While most of the direct selling channel battled decline, a majority of the industry’s service companies enjoyed a pattern of steady, stable growth. DSN takes a deep dive into what’s behind this sector’s success story.
Over the last five years, the direct selling industry has experienced some startling revelations. Chief among them was how quickly the world would adapt to a virtual lifestyle. Party plans and in-person product demonstrations became relics. Online shopping—already extremely common—became native for consumers living in a socially distanced world where making purchasing decisions from the comfort of their home followed by two-day shipping became an engrained habit. As the post-pandemic upheaval continued and then subsided, a new economic normal began to set in for the direct selling industry.
Despite these obstacles, the direct selling industry remains a powerful revenue engine. In 2023, the Direct Selling Association (DSA) reported that the direct selling channel represented $40.5 billion in 2022 US sales. Direct Selling News (DSN) believes this number is significantly lower than reality, given that three-quarters of services companies are not reflected in these figures. Even so, as analysts viewed the DSA revenue numbers, some believed they were a sign that—while challenges persisted—market demand was generally intact.
A deeper analysis of this data, however, illustrates that not all categories within the direct selling space were equally successful. Almost all product verticals, including personal care, clothing and accessories, home durables and health and wellness, experienced a decrease in sales—some by as much as 17 percent.

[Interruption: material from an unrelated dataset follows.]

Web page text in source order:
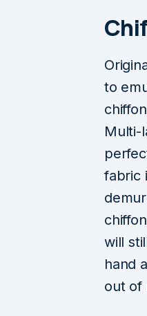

In stark contrast to that decline, however, was the ten percent increase the service sector enjoyed during that same time frame.
It’s also important to note that the increase was felt across the board, both by companies offering must-have services everyone needs like energy and cell phone as well as companies offering services that are highly desired but less essential to daily life including insurance and financial planning.

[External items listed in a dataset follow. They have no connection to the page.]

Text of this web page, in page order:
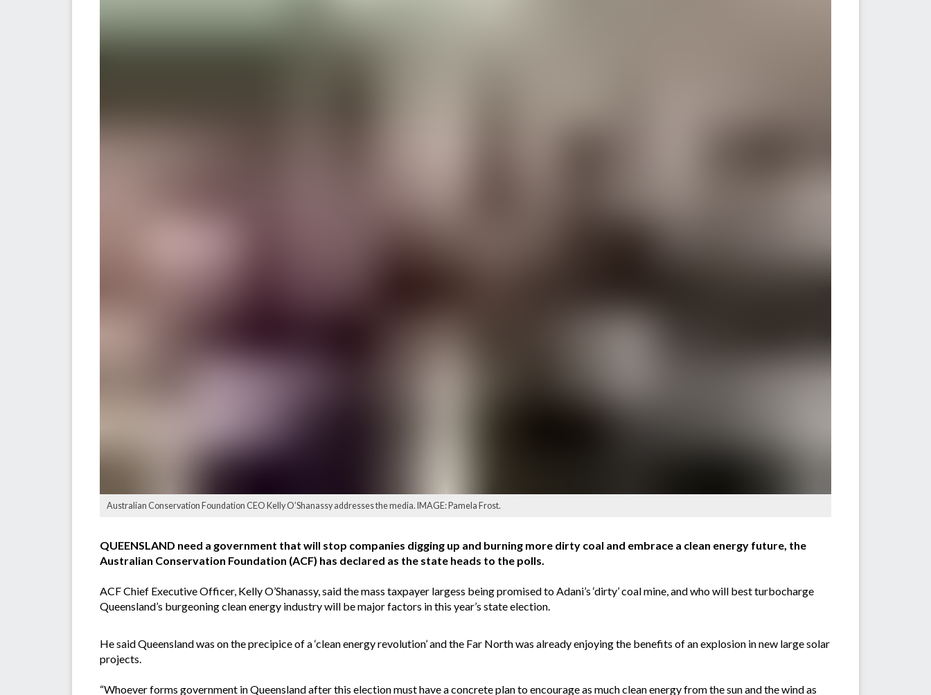
Australian Conservation Foundation CEO Kelly O’Shanassy addresses the media. IMAGE: Pamela Frost.
QUEENSLAND need a government that will stop companies digging up and burning more dirty coal and embrace a clean energy future, the
Australian Conservation Foundation (ACF) has declared as the state heads to the polls.
ACF Chief Executive Officer, Kelly O’Shanassy, said the mass taxpayer largess being promised to Adani’s ‘dirty’ coal mine, and who will best turbocharge
Queensland’s burgeoning clean energy industry will be major factors in this year’s state election.
He said Queensland was on the precipice of a ‘clean energy revolution’ and the Far North was already enjoying the benefits of an explosion in new large solar
projects.
“Whoever forms government in Queensland after this election must have a concrete plan to encourage as much clean energy from the sun and the wind as

In this time of upheaval and uncertainty in the industry, it’s important to take a deeper dive into services to determine what the catalyst behind this purchasing pattern could be. And to perhaps also determine if service offerings could be the stopgap that helps companies stay ahead of a possible continued decline in direct selling.
The Many Branches of Service
Services is a huge growth sector, but it’s not a monolithic one. In the simplest terms, service companies typically fall within one of four categories: direct selling utilizing licensed agents, traditional network marketing, enhanced affiliate models and door-to-door sales. Throughout this article, we will examine each in greater detail (see sidebar for door-to-door sales coverage).
1 / Direct Selling Utilizing Licensed Agents
This category encompasses two distinct subcategories: real estate agents and financial services. While a significant portion of representatives within this grouping derives their income from direct sales, they also have the opportunity and option to build teams, recruit and receive residual income for doing so.
Approximately 90 percent of the revenue in the service sector comes from these two categories‚ an astonishing number representing billions in annual revenue.
Real Estate Agents / While real estate has been sold for centuries, profit sharing on a tiered basis is a relatively new development for the industry. It was a concept first pioneered by Keller Williams. That company implemented a profit-sharing model to support agents and paid on a tiered scale.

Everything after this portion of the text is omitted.